Directions: Each line below from the "We implement a" line through the "(wakatime :variables (62, 274)" line, those two included, must be restated word for word; the pictures must not be.

Given entries:
________

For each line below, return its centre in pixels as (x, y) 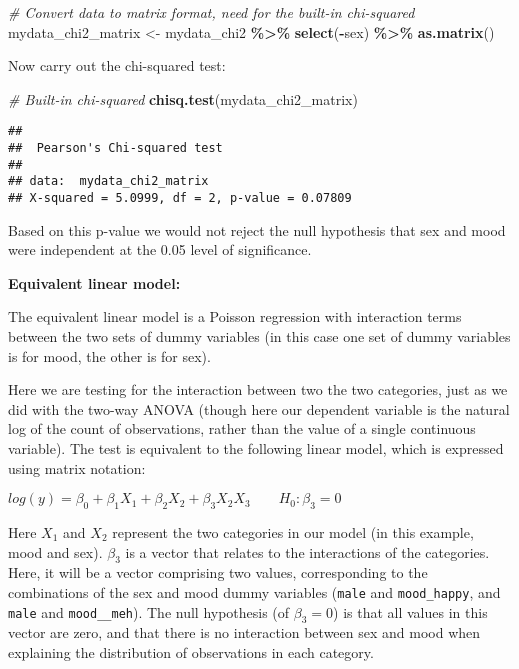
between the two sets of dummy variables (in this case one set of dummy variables (259, 336)
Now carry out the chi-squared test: (117, 65)
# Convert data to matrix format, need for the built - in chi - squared (211, 12)
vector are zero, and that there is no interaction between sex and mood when (244, 632)
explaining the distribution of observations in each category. (191, 652)
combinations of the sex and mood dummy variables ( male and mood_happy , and (254, 591)
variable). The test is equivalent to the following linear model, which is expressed (256, 448)
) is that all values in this (410, 611)
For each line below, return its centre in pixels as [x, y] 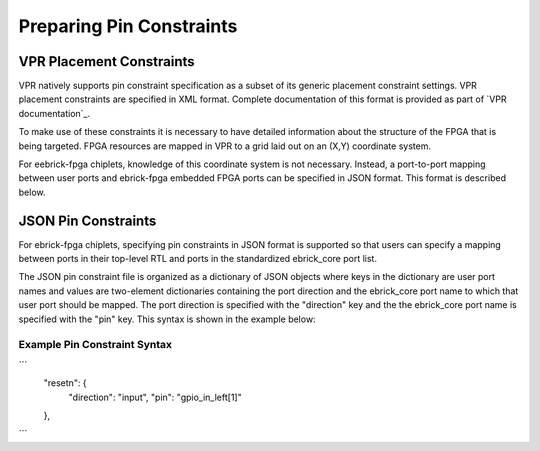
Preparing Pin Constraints [128, 26]
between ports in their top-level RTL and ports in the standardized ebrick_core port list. [197, 259]
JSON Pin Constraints [87, 220]
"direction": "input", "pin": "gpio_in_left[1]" [155, 397]
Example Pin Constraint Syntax [95, 345]
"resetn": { [65, 383]
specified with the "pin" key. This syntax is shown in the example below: [167, 319]
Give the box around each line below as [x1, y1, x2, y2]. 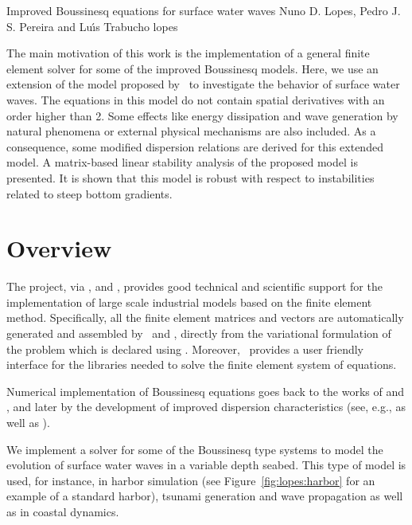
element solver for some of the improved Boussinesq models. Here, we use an [6, 60, 379, 76]
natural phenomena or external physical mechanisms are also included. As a [6, 123, 376, 139]
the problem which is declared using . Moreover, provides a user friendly [6, 340, 363, 357]
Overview [6, 232, 112, 264]
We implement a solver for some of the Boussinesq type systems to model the [6, 441, 383, 457]
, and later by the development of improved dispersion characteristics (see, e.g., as [6, 398, 406, 415]
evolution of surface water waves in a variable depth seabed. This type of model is [6, 456, 406, 473]
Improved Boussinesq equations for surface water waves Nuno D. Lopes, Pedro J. [6, 2, 401, 18]
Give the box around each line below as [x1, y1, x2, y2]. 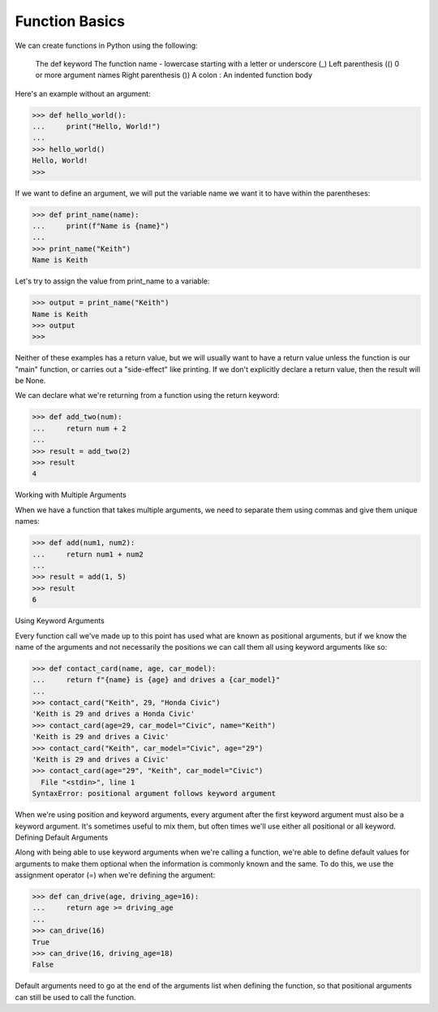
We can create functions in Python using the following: [15, 41, 198, 50]
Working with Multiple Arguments [15, 490, 127, 500]
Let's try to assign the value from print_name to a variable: [15, 276, 210, 286]
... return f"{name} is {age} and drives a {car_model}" [32, 675, 281, 685]
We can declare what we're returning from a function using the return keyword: [15, 391, 280, 400]
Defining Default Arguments [15, 833, 109, 842]
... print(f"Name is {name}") [32, 222, 170, 231]
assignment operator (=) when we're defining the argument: [15, 870, 216, 880]
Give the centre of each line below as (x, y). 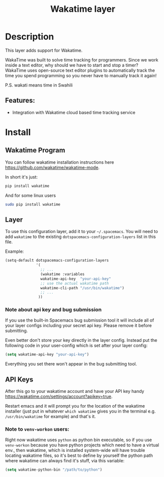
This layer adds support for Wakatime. (44, 50)
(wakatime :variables (62, 274)
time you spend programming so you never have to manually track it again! (81, 75)
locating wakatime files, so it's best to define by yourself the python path (79, 455)
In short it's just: (21, 177)
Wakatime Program (35, 150)
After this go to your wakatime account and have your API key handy (75, 391)
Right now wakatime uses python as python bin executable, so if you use (79, 440)
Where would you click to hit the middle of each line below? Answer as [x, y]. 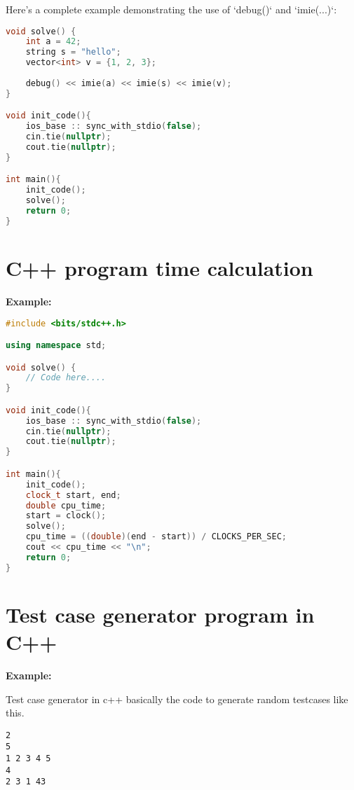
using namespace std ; [56, 346]
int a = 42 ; [53, 42]
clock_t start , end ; [73, 495]
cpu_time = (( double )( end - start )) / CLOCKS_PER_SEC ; [156, 537]
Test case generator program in [160, 614]
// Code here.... [66, 378]
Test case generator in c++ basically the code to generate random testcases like [177, 699]
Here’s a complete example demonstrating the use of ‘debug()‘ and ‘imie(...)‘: [171, 9]
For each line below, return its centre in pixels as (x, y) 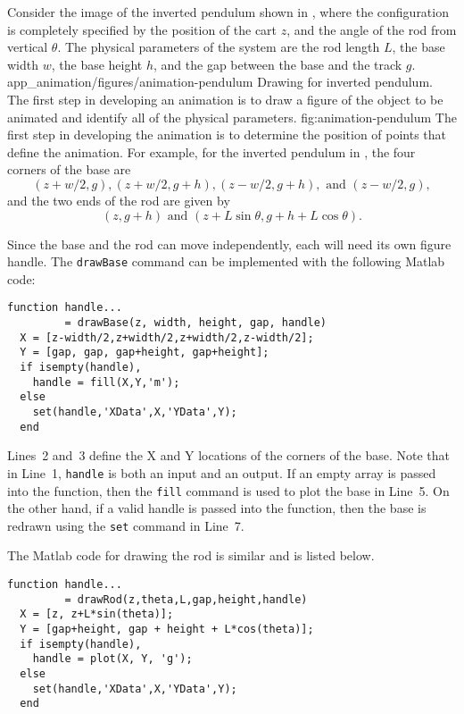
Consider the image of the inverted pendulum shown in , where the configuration (228, 12)
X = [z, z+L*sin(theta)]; (97, 614)
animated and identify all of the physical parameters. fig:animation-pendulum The (232, 117)
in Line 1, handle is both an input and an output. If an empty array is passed (222, 472)
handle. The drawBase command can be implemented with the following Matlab (226, 261)
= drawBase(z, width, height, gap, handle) (195, 323)
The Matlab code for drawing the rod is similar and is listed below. (191, 555)
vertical (28, 47)
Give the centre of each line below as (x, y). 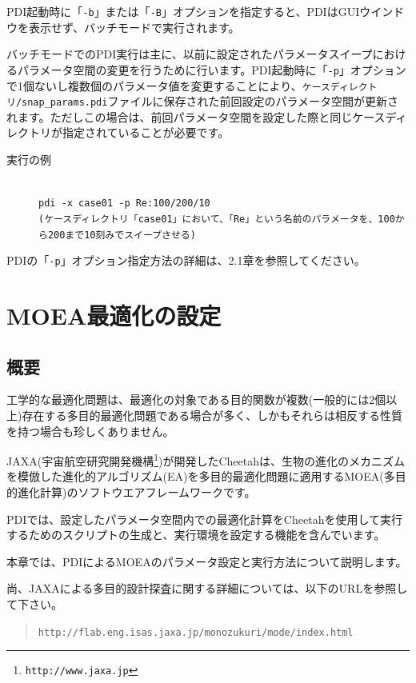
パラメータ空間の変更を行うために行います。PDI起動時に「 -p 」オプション (212, 69)
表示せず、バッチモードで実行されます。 (134, 27)
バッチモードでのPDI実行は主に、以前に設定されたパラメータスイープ (190, 54)
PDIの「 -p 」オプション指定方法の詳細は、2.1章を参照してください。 (186, 260)
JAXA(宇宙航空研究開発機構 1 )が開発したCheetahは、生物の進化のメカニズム (206, 459)
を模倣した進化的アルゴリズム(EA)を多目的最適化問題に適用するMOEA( (195, 476)
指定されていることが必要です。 (146, 132)
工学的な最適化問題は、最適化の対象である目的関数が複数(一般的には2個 (196, 399)
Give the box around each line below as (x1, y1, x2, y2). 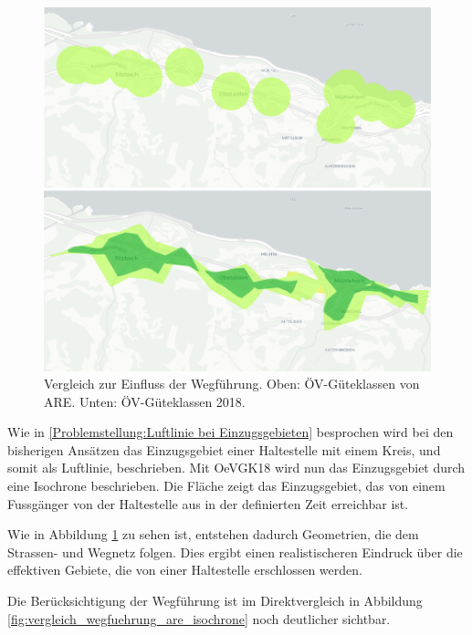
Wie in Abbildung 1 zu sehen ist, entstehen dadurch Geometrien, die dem (7, 525, 419, 544)
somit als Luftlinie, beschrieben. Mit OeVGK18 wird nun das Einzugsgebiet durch (7, 458, 466, 477)
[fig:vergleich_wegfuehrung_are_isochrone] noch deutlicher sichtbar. (7, 609, 391, 628)
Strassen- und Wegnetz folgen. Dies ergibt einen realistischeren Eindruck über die (7, 542, 463, 561)
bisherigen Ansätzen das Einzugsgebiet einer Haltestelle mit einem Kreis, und (7, 440, 441, 459)
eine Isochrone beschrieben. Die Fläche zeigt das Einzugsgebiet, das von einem (7, 476, 446, 495)
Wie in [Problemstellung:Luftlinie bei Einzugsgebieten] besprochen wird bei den (7, 422, 454, 442)
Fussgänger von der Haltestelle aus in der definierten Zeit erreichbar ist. (7, 494, 409, 513)

________

Solution:
We implement a solver for some of the Boussinesq type systems to model the [6, 441, 383, 457]
, and later by the development of improved dispersion characteristics (see, e.g., as [6, 398, 406, 415]
evolution of surface water waves in a variable depth seabed. This type of model is [6, 456, 406, 473]
Improved Boussinesq equations for surface water waves Nuno D. Lopes, Pedro J. [6, 2, 401, 18]
Give the box around each line below as [x1, y1, x2, y2]. 
We can create functions in Python using the following: [15, 41, 198, 50]
Working with Multiple Arguments [15, 490, 127, 500]
Let's try to assign the value from print_name to a variable: [15, 276, 210, 286]
... return f"{name} is {age} and drives a {car_model}" [32, 675, 281, 685]
We can declare what we're returning from a function using the return keyword: [15, 391, 280, 400]
Defining Default Arguments [15, 833, 109, 842]
... print(f"Name is {name}") [32, 222, 170, 231]
assignment operator (=) when we're defining the argument: [15, 870, 216, 880]
Give the centre of each line below as (x, y). 
This layer adds support for Wakatime. (44, 50)
(wakatime :variables (62, 274)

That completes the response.